I’ll offer one quick though in response to the non-food nature of these comments, and then I hope we’ll go back to what’s great about this blog - the food! ;-) The thought is this: don’t buy into the idea that intermarriage is as big as issue as some would have you believe - the issue is increasing non-observance at any "level" of Jews. I’m the male non-Jewish (Ben Noach, hopeful later convert) spouse that married into a family of three children; the other two siblings married Jews. Guess which of the three families is the only one to have a kosher kitchen, attend shul regularly, send the kids to religious school, etc…?The issue is not intermarriage, which has arguably been a fundamental component of the continued existence of the Jewish people as they spread out in various directions across the globe.
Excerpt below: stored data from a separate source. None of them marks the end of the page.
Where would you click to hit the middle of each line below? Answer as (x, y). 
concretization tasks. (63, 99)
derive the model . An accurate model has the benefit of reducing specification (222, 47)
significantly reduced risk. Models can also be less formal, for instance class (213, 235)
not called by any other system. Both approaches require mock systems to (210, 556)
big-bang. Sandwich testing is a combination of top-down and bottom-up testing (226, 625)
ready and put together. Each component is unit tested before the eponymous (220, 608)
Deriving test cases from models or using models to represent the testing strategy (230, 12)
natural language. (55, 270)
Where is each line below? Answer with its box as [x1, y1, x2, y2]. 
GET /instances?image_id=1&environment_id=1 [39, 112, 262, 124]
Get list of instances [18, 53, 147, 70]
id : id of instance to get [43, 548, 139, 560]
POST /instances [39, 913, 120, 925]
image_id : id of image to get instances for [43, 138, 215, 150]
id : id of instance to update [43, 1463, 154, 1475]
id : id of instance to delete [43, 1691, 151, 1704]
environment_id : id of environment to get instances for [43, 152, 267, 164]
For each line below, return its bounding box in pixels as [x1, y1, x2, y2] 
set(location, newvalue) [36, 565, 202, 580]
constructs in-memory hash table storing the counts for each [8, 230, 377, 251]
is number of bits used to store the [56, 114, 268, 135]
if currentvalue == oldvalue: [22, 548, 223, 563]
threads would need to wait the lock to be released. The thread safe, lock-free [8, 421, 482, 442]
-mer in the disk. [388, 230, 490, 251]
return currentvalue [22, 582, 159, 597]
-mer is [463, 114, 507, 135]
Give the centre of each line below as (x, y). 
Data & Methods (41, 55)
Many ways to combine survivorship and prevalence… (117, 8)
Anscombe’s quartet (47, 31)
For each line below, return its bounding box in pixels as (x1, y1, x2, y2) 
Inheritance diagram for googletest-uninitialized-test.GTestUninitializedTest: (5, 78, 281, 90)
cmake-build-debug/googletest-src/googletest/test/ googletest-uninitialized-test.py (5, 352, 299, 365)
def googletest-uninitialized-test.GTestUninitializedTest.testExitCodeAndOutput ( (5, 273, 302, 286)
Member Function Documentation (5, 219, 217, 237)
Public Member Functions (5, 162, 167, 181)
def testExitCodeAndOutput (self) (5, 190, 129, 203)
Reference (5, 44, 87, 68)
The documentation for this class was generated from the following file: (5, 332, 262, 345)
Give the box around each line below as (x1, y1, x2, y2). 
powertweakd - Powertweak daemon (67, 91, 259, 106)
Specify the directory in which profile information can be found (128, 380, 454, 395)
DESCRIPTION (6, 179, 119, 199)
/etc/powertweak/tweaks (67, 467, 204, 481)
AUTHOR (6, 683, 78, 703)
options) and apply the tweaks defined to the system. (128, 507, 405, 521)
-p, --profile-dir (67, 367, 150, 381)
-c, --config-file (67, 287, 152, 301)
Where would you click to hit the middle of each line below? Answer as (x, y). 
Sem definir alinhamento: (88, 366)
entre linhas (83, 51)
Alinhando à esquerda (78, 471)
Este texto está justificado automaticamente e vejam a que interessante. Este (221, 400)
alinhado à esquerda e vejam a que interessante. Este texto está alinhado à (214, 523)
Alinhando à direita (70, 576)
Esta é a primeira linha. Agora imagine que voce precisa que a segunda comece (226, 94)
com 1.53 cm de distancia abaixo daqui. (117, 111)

Ever wonder why your local Chabad rabbi looks like a white Russian, or why the Jews of Yemen have the dark skin of Arab Yemenites, or why the Beta Israel are black skinned like their non-Jewish countrymen? It isn’t because they all looked that different at first…
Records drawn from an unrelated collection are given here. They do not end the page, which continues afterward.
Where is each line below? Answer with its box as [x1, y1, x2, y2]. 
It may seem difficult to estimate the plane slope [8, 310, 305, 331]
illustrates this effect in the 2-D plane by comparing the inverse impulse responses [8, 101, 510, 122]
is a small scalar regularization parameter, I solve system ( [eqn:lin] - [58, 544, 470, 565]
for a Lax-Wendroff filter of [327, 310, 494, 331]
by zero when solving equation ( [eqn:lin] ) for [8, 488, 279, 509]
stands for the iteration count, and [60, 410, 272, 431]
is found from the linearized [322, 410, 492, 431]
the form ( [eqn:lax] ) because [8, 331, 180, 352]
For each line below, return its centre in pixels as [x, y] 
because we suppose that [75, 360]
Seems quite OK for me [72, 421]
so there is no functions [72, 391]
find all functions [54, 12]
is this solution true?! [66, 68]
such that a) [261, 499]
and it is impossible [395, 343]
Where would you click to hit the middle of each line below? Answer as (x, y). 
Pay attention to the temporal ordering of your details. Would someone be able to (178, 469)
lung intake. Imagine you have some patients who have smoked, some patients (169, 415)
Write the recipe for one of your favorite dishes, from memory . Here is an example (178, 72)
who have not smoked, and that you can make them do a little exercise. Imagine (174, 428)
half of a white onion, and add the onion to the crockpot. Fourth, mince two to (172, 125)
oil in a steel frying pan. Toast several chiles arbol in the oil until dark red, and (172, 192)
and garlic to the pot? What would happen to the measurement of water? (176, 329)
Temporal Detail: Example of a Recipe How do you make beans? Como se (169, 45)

As the child of intermarried parents myself, I understand that there are exceptions to the rule, and I recognize that intermarriage is simply a symptom of the greater problem of decreased observance. The statistics show that if you’re the child of typical, religiously-disinterested intermarried parents, you have very little chance of emerging a frum Jew. I’m lucky that a very specific chain of events occurred in my life that led me to Yiddishkeit.Now, for me to believe that intermarriage has been a "fundamental component of the existence of the Jewish people", I’ll need a bit more scientific evidence. I’d say that observance of our halakhic stringencies and a commitment to comprehensive Jewish life (the environment you’re building for your family) is what has preserved the Jewish people for generations — not intermarriage.With that aside — I’m heartened by your attachment to Judaism, wish you luck in your conversion plans, and I agree that we should get back to food!